Secondly, it is difficult to integrate the prior nucleic acid sequence amplification apparatuses in a complex apparatus or a miniaturized device, due to their complicated design. Recently, miniaturized complex apparatuses are under development in the biotechnology field. For example, Lab-on-a-chip has been developed by integrating channels for sample passage, valves, pressure gauges, reaction vessels, detection units, etc. as a single unit on a glass, silicon, or polymer plate using photolithography. Such miniaturized complex apparatuses are expected to have wide applications for various research and medical purposes. In the case that a nucleic acid sequence amplification apparatus needs to be integrated to such miniaturized chip, the prior method has a drawback in miniaturization because it requires a complex design to enable the temperature change processes. Furthermore, it is difficult to integrate the prior apparatuses in a complex apparatus in which rapid temperature change is not desirable.

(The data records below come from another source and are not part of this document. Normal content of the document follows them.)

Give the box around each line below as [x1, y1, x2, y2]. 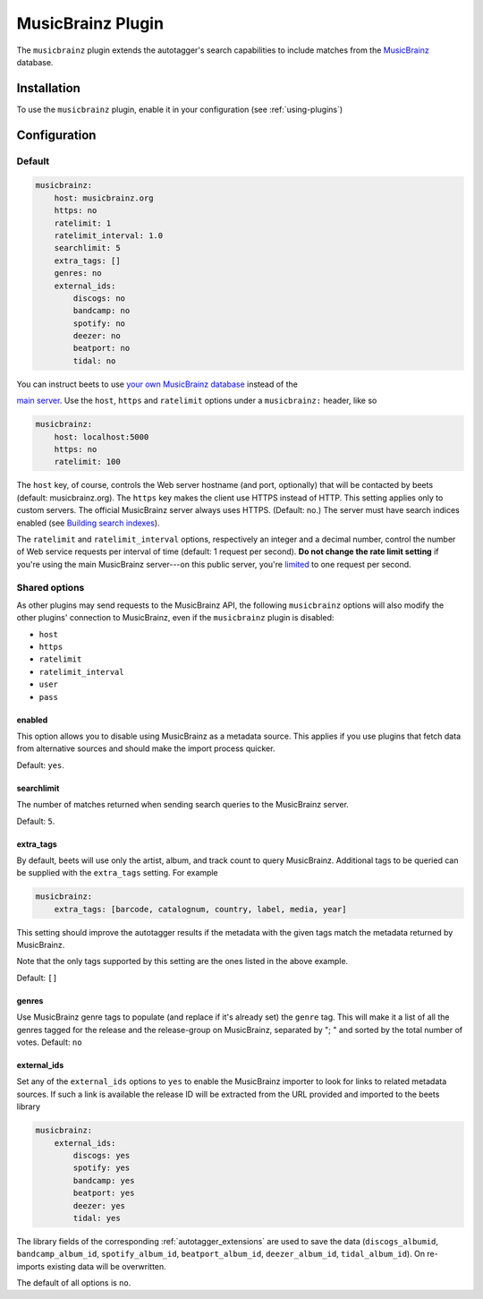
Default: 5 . [16, 816, 55, 826]
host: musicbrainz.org [54, 192, 154, 203]
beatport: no [72, 343, 131, 354]
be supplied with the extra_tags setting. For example [16, 867, 218, 878]
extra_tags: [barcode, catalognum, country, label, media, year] [54, 904, 347, 914]
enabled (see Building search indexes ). [16, 517, 160, 528]
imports [16, 1261, 45, 1271]
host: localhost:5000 [54, 432, 149, 442]
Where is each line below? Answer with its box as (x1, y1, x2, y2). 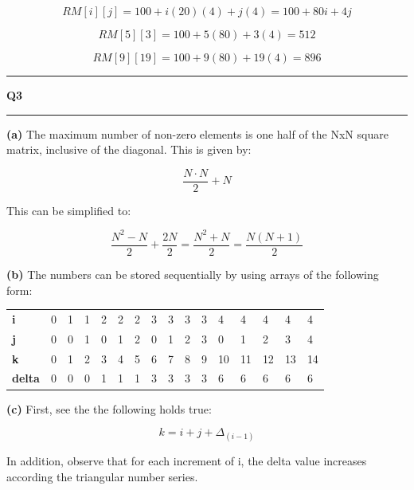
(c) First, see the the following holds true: (6, 400, 212, 417)
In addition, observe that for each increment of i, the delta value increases (6, 453, 367, 469)
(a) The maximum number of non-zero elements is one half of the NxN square (6, 125, 389, 142)
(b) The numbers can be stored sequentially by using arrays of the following (6, 266, 379, 282)
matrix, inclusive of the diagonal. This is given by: (6, 141, 252, 158)
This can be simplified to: (6, 202, 131, 218)
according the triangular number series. (6, 468, 198, 484)
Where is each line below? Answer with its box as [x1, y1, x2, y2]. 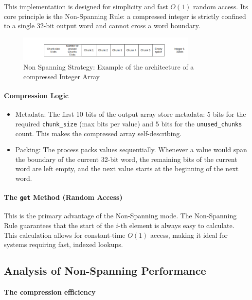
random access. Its [193, 1, 248, 11]
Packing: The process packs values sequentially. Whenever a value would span [15, 144, 247, 155]
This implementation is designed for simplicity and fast [4, 1, 168, 11]
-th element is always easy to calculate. [118, 220, 234, 230]
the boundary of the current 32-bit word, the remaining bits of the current [15, 154, 237, 164]
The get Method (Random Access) [4, 192, 123, 202]
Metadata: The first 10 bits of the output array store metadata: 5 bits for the [15, 109, 246, 119]
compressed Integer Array [23, 71, 100, 81]
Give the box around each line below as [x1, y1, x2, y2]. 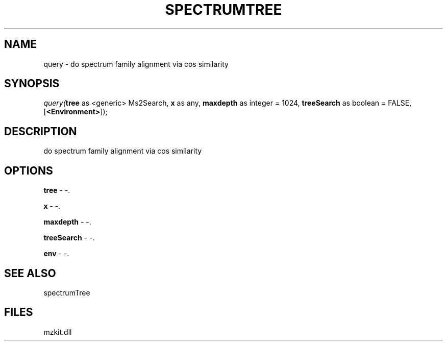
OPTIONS [4, 164, 53, 177]
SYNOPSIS [4, 77, 60, 90]
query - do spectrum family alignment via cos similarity [43, 59, 229, 68]
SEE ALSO [4, 266, 56, 280]
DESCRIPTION [4, 125, 77, 138]
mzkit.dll [43, 327, 72, 336]
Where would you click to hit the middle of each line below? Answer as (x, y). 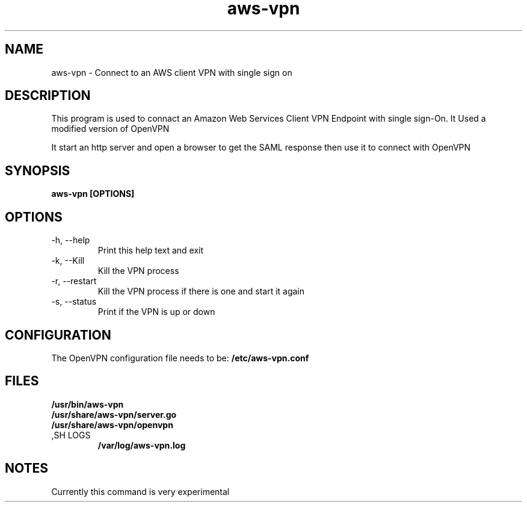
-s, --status (74, 302)
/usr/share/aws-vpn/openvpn (112, 425)
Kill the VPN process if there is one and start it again (201, 291)
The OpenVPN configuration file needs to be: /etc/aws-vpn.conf (180, 358)
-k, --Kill (68, 261)
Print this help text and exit (151, 250)
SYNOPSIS (38, 170)
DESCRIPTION (48, 96)
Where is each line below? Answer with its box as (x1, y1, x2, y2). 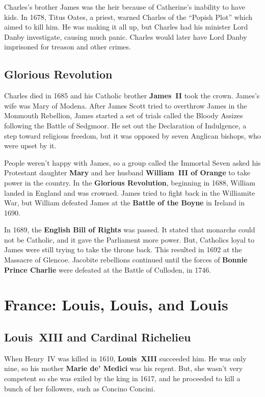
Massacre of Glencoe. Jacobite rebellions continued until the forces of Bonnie (4, 254, 248, 265)
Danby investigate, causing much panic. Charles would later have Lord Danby (4, 31, 247, 42)
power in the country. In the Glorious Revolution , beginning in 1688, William (4, 177, 255, 188)
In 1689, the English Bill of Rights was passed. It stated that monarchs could (4, 224, 255, 235)
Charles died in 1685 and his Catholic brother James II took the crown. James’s (4, 90, 260, 101)
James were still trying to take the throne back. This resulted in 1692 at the (4, 244, 242, 255)
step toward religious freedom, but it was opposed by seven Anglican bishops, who (4, 130, 261, 141)
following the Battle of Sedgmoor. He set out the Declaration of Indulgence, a (4, 120, 247, 130)

Thirdly, the prior nucleic acid sequence amplification apparatuses can only use thermostable DNA polymerases such as Taq DNA polymerase. This is because the prior apparatuses have the process of heating the whole sample to a high temperature.
Finally, the prior nucleic acid sequence amplification apparatuses have a limitation for reducing the PCR reaction time. Since the prior apparatuses require the processes for changing the temperature of the whole sample, the PCR reaction time must take more time at least as much as the time needed for the temperature change.